[Task requirements] Return nothing but the lines from the line containing "semaphored [OPTIONS]..[SEM_FILES] [115, 116]" through the last line of the records, reproduced exactly.

[Data provided]

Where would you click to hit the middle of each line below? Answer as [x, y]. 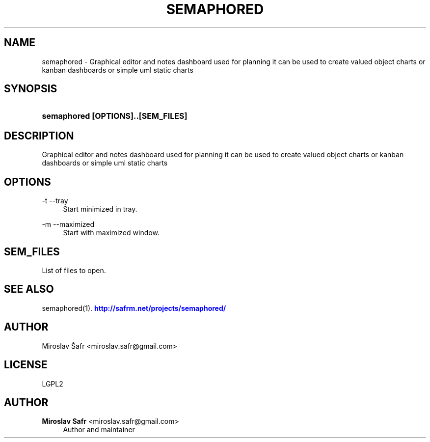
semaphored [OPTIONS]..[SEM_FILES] [115, 116]
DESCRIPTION [39, 136]
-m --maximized [68, 224]
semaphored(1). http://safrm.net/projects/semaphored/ [134, 308]
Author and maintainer [99, 430]
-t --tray [55, 201]
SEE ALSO [29, 289]
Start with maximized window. [111, 233]

[Exercise answer]
semaphored [OPTIONS]..[SEM_FILES] [115, 116]
DESCRIPTION [39, 136]
-m --maximized [68, 224]
semaphored(1). http://safrm.net/projects/semaphored/ [134, 308]
Author and maintainer [99, 430]
-t --tray [55, 201]
SEE ALSO [29, 289]
Start with maximized window. [111, 233]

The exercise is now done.